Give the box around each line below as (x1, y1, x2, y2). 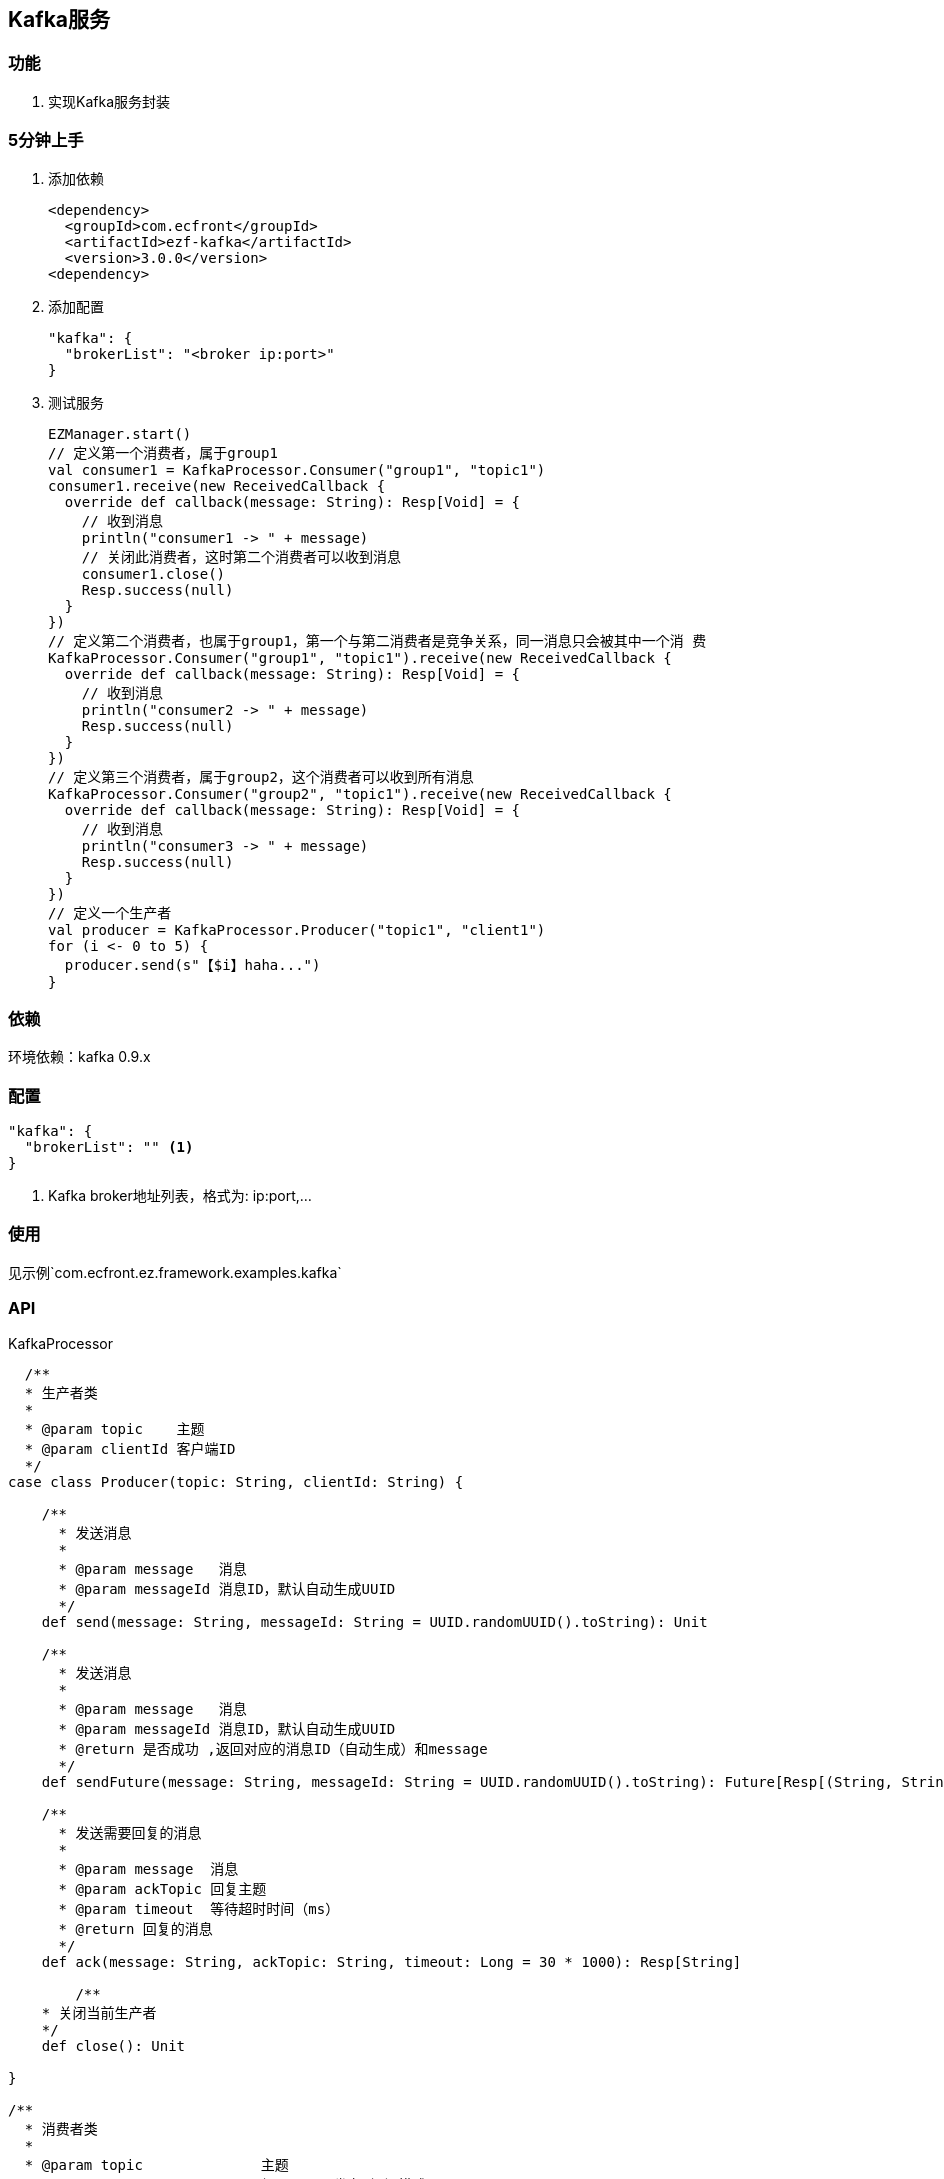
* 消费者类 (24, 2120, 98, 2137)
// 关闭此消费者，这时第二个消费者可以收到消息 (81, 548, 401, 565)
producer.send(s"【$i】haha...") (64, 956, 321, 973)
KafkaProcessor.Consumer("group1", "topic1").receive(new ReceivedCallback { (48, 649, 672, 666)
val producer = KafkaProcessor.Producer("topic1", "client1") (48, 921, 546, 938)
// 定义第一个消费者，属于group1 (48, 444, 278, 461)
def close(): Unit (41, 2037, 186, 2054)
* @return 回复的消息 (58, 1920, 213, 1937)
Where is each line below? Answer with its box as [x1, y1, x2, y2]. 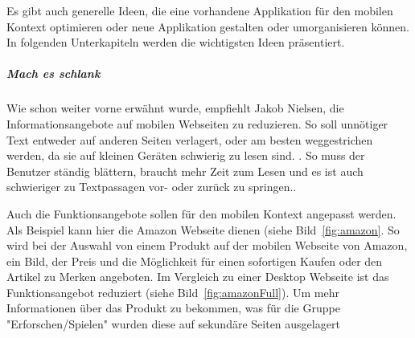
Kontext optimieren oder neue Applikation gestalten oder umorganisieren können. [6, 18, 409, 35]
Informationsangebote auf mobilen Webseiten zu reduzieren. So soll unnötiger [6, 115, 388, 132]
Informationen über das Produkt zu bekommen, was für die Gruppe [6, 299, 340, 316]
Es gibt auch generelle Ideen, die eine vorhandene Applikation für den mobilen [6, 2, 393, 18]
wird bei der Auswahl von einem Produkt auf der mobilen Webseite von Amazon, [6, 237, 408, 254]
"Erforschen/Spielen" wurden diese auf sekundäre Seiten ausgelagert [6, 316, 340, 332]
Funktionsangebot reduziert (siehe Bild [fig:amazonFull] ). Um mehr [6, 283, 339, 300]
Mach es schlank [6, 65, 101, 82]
= = = = =
Every line above that holds the string "KafkaProcessor" should be copied into the answer.

Answer space
KafkaProcessor.Consumer("group1", "topic1").receive(new ReceivedCallback { (48, 649, 672, 666)
val producer = KafkaProcessor.Producer("topic1", "client1") (48, 921, 546, 938)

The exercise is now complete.